(Work request)
Check every line below for the word "recessed" and copy each one that has it.

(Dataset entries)
----

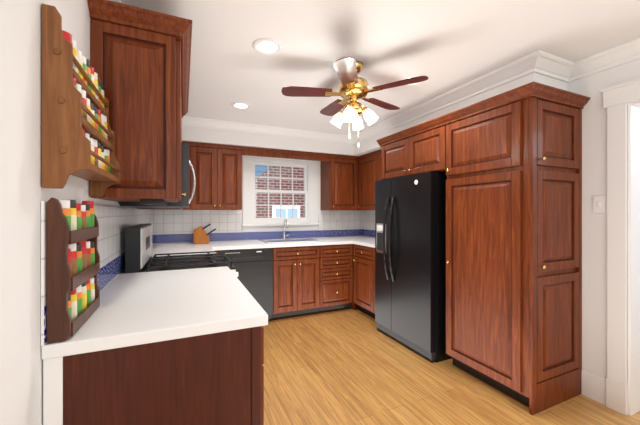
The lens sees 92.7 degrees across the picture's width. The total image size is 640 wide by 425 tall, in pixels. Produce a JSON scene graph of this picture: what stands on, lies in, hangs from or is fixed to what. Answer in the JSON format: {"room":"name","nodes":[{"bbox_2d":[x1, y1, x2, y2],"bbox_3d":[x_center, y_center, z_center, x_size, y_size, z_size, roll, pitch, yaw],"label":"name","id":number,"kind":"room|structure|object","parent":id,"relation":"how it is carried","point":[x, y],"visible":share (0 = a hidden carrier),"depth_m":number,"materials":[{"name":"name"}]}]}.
{"room":"kitchen","nodes":[
{"label":"kitchen","id":0,"kind":"room"},
{"bbox_2d":[0,0,148,424],"bbox_3d":[-0.924,0.120,1.007,0.120,2.400,5.795,0,0,-24],"label":"wall","id":1,"kind":"structure","parent":0,"point":[23,193],"depth_m":0.78,"materials":[{"name":"white paint"}]},
{"bbox_2d":[42,4,120,196],"bbox_3d":[-0.842,-0.333,1.115,0.112,0.525,0.506,0,0,-24],"label":"spice shelf","id":2,"kind":"object","parent":1,"relation":"attached to","point":[78,136],"visible":1,"depth_m":0.90,"materials":[{"name":"brown wood"}]},
{"bbox_2d":[41,201,149,345],"bbox_3d":[-1.418,0.173,2.268,0.008,0.412,3.069,0,0,-24],"label":"backsplash","id":3,"kind":"structure","parent":1,"relation":"attached to","point":[114,222],"depth_m":1.62,"materials":[{"name":"tile"}]},
{"bbox_2d":[88,0,191,205],"bbox_3d":[-1.086,-0.478,2.018,0.409,0.873,1.429,0,0,-24],"label":"upper cabinet","id":4,"kind":"object","parent":1,"relation":"attached to","point":[140,58],"visible":0.98,"depth_m":1.41,"materials":[{"name":"brown wood"}]},
{"bbox_2d":[120,142,195,207],"bbox_3d":[-1.192,-0.255,2.337,0.456,0.430,0.756,0,0,-24],"label":"over-the-range microwave","id":5,"kind":"object","parent":4,"relation":"attached to","point":[185,199],"visible":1,"depth_m":2.05,"materials":[{"name":"black"}]},
{"bbox_2d":[182,116,349,143],"bbox_3d":[-0.650,-1.029,3.829,2.513,0.100,0.082,0,0,-24],"label":"crown molding","id":6,"kind":"structure","parent":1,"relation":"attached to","point":[187,121],"depth_m":3.79,"materials":[{"name":"white"}]},
{"bbox_2d":[149,155,352,243],"bbox_3d":[-0.704,0.120,4.348,3.260,2.400,0.120,0,0,-24],"label":"wall","id":7,"kind":"structure","parent":0,"point":[266,223],"depth_m":4.25,"materials":[{"name":"white paint"}]},
{"bbox_2d":[150,210,362,243],"bbox_3d":[-0.677,0.173,4.288,3.000,0.412,0.008,0,0,-24],"label":"backsplash","id":8,"kind":"structure","parent":7,"relation":"attached to","point":[174,226],"depth_m":4.03,"materials":[{"name":"tile"}]},
{"bbox_2d":[335,212,339,218],"bbox_3d":[0.270,0.048,4.706,0.070,0.115,0.005,0,0,-24],"label":"electrical outlet","id":9,"kind":"object","parent":8,"relation":"attached to","point":[337,215],"visible":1,"depth_m":4.70,"materials":[{"name":"white plastic"}]},
{"bbox_2d":[183,141,358,209],"bbox_3d":[-0.562,-0.427,4.138,2.367,0.785,0.376,0,0,-24],"label":"upper cabinet","id":10,"kind":"object","parent":7,"relation":"attached to","point":[218,170],"visible":1,"depth_m":3.76,"materials":[{"name":"brown wood"}]},
{"bbox_2d":[242,155,319,230],"bbox_3d":[-0.557,-0.280,4.387,1.136,1.060,0.171,0,0,-24],"label":"window","id":11,"kind":"structure","parent":7,"relation":"in","point":[308,219],"depth_m":4.37,"materials":[{"name":"white wood"}]},
{"bbox_2d":[121,0,639,134],"bbox_3d":[1.146,-1.140,1.938,4.660,0.120,6.035,0,0,-24],"label":"ceiling","id":12,"kind":"structure","parent":0,"point":[443,46],"depth_m":1.95,"materials":[{"name":"white paint"}]},
{"bbox_2d":[231,102,250,108],"bbox_3d":[-0.796,-1.075,3.077,0.198,0.009,0.198,0,0,-24],"label":"recessed light","id":13,"kind":"object","parent":12,"relation":"in","point":[239,105],"visible":1,"depth_m":3.07,"materials":[{"name":"white"}]},
{"bbox_2d":[182,126,352,155],"bbox_3d":[-0.788,-0.950,4.027,2.601,0.256,0.393,0,0,-24],"label":"soffit beam","id":14,"kind":"structure","parent":12,"relation":"attached to","point":[193,134],"depth_m":3.84,"materials":[{"name":"white paint"}]},
{"bbox_2d":[253,38,282,54],"bbox_3d":[-0.338,-1.075,1.983,0.198,0.009,0.198,0,0,-24],"label":"recessed light","id":15,"kind":"object","parent":12,"relation":"in","point":[267,46],"visible":1,"depth_m":1.98,"materials":[{"name":"white"}]},
{"bbox_2d":[281,57,427,147],"bbox_3d":[0.233,-0.774,2.269,1.010,0.610,0.973,0,0,-24],"label":"fan","id":16,"kind":"object","parent":12,"relation":"hanging from","point":[353,88],"visible":1,"depth_m":2.17,"materials":[{"name":"brown wood"}]},
{"bbox_2d":[399,75,420,85],"bbox_3d":[0.743,-1.075,2.494,0.198,0.009,0.198,0,0,-24],"label":"recessed light","id":17,"kind":"object","parent":12,"relation":"in","point":[408,77],"visible":0.33,"depth_m":2.45,"materials":[{"name":"white"}]},
{"bbox_2d":[350,50,549,143],"bbox_3d":[0.988,-1.029,3.152,0.082,0.100,2.440,0,0,-24],"label":"crown molding","id":18,"kind":"structure","parent":12,"relation":"attached to","point":[549,65],"depth_m":2.57,"materials":[{"name":"white"}]},
{"bbox_2d":[353,72,567,155],"bbox_3d":[1.094,-0.950,3.521,0.413,0.256,2.860,0,0,-24],"label":"soffit beam","id":19,"kind":"structure","parent":12,"relation":"attached to","point":[369,145],"depth_m":2.66,"materials":[{"name":"white paint"}]},
{"bbox_2d":[262,309,639,424],"bbox_3d":[1.146,1.380,1.938,4.660,0.120,6.035,0,0,-24],"label":"floor","id":20,"kind":"structure","parent":0,"point":[348,367],"depth_m":2.30,"materials":[{"name":"brown wood"}]},
{"bbox_2d":[43,326,263,424],"bbox_3d":[-0.714,0.871,1.519,0.675,0.899,1.119,0,0,-24],"label":"base cabinet","id":21,"kind":"object","parent":20,"relation":"on","point":[213,379],"visible":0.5,"depth_m":1.00,"materials":[{"name":"brown wood"}]},
{"bbox_2d":[125,224,237,276],"bbox_3d":[-1.046,0.708,2.402,0.721,1.225,0.756,0,0,-24],"label":"range","id":22,"kind":"object","parent":20,"relation":"on","point":[138,246],"visible":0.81,"depth_m":2.16,"materials":[{"name":"black metal"}]},
{"bbox_2d":[221,248,272,320],"bbox_3d":[-0.956,0.871,3.810,0.587,0.899,0.652,0,0,-24],"label":"dishwasher","id":23,"kind":"object","parent":20,"relation":"on","point":[254,268],"visible":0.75,"depth_m":3.57,"materials":[{"name":"black metal"}]},
{"bbox_2d":[272,244,352,319],"bbox_3d":[-0.174,0.871,4.153,1.118,0.899,0.667,0,0,-24],"label":"base cabinet","id":24,"kind":"object","parent":20,"relation":"on","point":[310,280],"visible":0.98,"depth_m":3.86,"materials":[{"name":"brown wood"}]},
{"bbox_2d":[351,244,374,318],"bbox_3d":[0.808,0.871,3.975,0.563,0.900,0.557,0,0,-24],"label":"base cabinet","id":25,"kind":"object","parent":20,"relation":"on","point":[363,279],"visible":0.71,"depth_m":3.80,"materials":[{"name":"brown wood"}]},
{"bbox_2d":[375,172,452,362],"bbox_3d":[1.059,0.483,3.157,0.735,1.673,0.841,0,0,-24],"label":"refrigerator","id":26,"kind":"object","parent":20,"relation":"on","point":[410,261],"visible":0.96,"depth_m":2.86,"materials":[{"name":"black metal"}]},
{"bbox_2d":[376,81,589,414],"bbox_3d":[1.283,0.250,2.814,0.649,2.140,1.699,0,0,-24],"label":"pantry cabinet","id":27,"kind":"object","parent":20,"relation":"on","point":[508,163],"visible":1,"depth_m":2.16,"materials":[{"name":"brown wood"}]},
{"bbox_3d":[-1.463,0.871,3.287,0.762,0.899,1.191,0,0,-24],"label":"base cabinet","id":28,"kind":"object","parent":20,"relation":"on","visible":0},
{"bbox_2d":[41,266,267,359],"bbox_3d":[-0.723,0.400,1.513,0.658,0.040,1.123,0,0,-24],"label":"countertop","id":29,"kind":"structure","parent":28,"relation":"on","point":[138,308],"depth_m":1.17,"materials":[{"name":"white stone"}]},
{"bbox_2d":[46,197,99,342],"bbox_3d":[-0.834,0.166,1.052,0.057,0.420,0.360,0,0,-24],"label":"spice shelf","id":30,"kind":"object","parent":29,"relation":"on","point":[72,271],"visible":1,"depth_m":0.92,"materials":[{"name":"brown wood"}]},
{"bbox_2d":[151,244,216,257],"bbox_3d":[-1.371,0.400,2.957,0.658,0.040,0.513,0,0,-24],"label":"countertop","id":31,"kind":"structure","parent":28,"relation":"on","point":[208,247],"depth_m":3.05,"materials":[{"name":"white stone"}]},
{"bbox_2d":[152,236,374,249],"bbox_3d":[-0.540,0.400,3.983,3.016,0.040,0.678,0,0,-24],"label":"countertop","id":32,"kind":"structure","parent":28,"relation":"on","point":[248,244],"depth_m":3.74,"materials":[{"name":"white stone"}]},
{"bbox_2d":[194,224,215,243],"bbox_3d":[-1.397,0.258,3.712,0.250,0.242,0.100,0,0,-12],"label":"knife block","id":33,"kind":"object","parent":32,"relation":"on","point":[201,235],"visible":1,"depth_m":3.66,"materials":[{"name":"brown wood"}]},
{"bbox_2d":[258,219,320,243],"bbox_3d":[-0.416,0.237,4.073,0.720,0.284,0.461,0,0,-24],"label":"sink","id":34,"kind":"object","parent":32,"relation":"in","point":[282,240],"visible":1,"depth_m":4.11,"materials":[{"name":"grey metal"}]},
{"bbox_2d":[353,240,374,247],"bbox_3d":[0.840,0.400,3.890,0.573,0.040,0.623,0,0,-24],"label":"countertop","id":35,"kind":"structure","parent":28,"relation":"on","point":[369,243],"depth_m":3.89,"materials":[{"name":"white stone"}]},
{"bbox_2d":[568,59,639,383],"bbox_3d":[1.940,0.120,2.294,0.120,2.400,5.795,0,0,-24],"label":"wall","id":36,"kind":"structure","parent":0,"point":[594,242],"depth_m":2.15,"materials":[{"name":"white paint"}]},
{"bbox_2d":[363,210,374,237],"bbox_3d":[0.961,0.173,4.311,0.008,0.412,1.292,0,0,-24],"label":"backsplash","id":37,"kind":"structure","parent":36,"relation":"attached to","point":[368,223],"depth_m":4.73,"materials":[{"name":"tile"}]},
{"bbox_2d":[358,149,380,209],"bbox_3d":[0.815,-0.427,4.250,0.326,0.785,1.301,0,0,-24],"label":"upper cabinet","id":38,"kind":"object","parent":36,"relation":"attached to","point":[369,169],"visible":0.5,"depth_m":4.24,"materials":[{"name":"brown wood"}]},
{"bbox_2d":[534,54,577,81],"bbox_3d":[1.652,-1.029,2.157,0.300,0.100,0.082,0,0,-24],"label":"crown molding","id":39,"kind":"structure","parent":36,"relation":"attached to","point":[561,69],"depth_m":2.19,"materials":[{"name":"white"}]},
{"bbox_2d":[581,369,605,405],"bbox_3d":[1.931,1.228,2.148,0.015,0.185,0.145,0,0,-24],"label":"baseboard","id":40,"kind":"structure","parent":36,"relation":"attached to","point":[593,386],"depth_m":2.15,"materials":[{"name":"white"}]},
{"bbox_2d":[593,196,605,212],"bbox_3d":[1.942,-0.055,2.122,0.014,0.120,0.070,0,0,-24],"label":"switch plate","id":41,"kind":"object","parent":36,"relation":"attached to","point":[599,204],"visible":1,"depth_m":2.12,"materials":[{"name":"white plastic"}]},
{"bbox_2d":[566,37,639,82],"bbox_3d":[2.432,-1.029,0.951,0.082,0.100,2.922,0,0,-24],"label":"crown molding","id":42,"kind":"structure","parent":36,"relation":"attached to","point":[629,51],"depth_m":2.04,"materials":[{"name":"white"}]},
{"bbox_2d":[601,78,639,415],"bbox_3d":[2.223,0.237,1.640,0.160,2.165,1.074,0,0,-24],"label":"door frame","id":43,"kind":"structure","parent":36,"relation":"attached to","point":[622,396],"depth_m":2.01,"materials":[{"name":"white wood"}]},
{"label":"outside","id":44,"kind":"structure","parent":0,"visible":0},
{"bbox_2d":[255,166,303,217],"bbox_3d":[-1.112,-1.030,7.964,8.500,5.700,0.350,0,0,-24],"label":"brick building","id":45,"kind":"structure","parent":44,"point":[298,200],"depth_m":7.86,"materials":[{"name":"red brick"}]}
]}

----

(Solution for this problem)
{"bbox_2d":[231,102,250,108],"bbox_3d":[-0.796,-1.075,3.077,0.198,0.009,0.198,0,0,-24],"label":"recessed light","id":13,"kind":"object","parent":12,"relation":"in","point":[239,105],"visible":1,"depth_m":3.07,"materials":[{"name":"white"}]},
{"bbox_2d":[253,38,282,54],"bbox_3d":[-0.338,-1.075,1.983,0.198,0.009,0.198,0,0,-24],"label":"recessed light","id":15,"kind":"object","parent":12,"relation":"in","point":[267,46],"visible":1,"depth_m":1.98,"materials":[{"name":"white"}]},
{"bbox_2d":[399,75,420,85],"bbox_3d":[0.743,-1.075,2.494,0.198,0.009,0.198,0,0,-24],"label":"recessed light","id":17,"kind":"object","parent":12,"relation":"in","point":[408,77],"visible":0.33,"depth_m":2.45,"materials":[{"name":"white"}]},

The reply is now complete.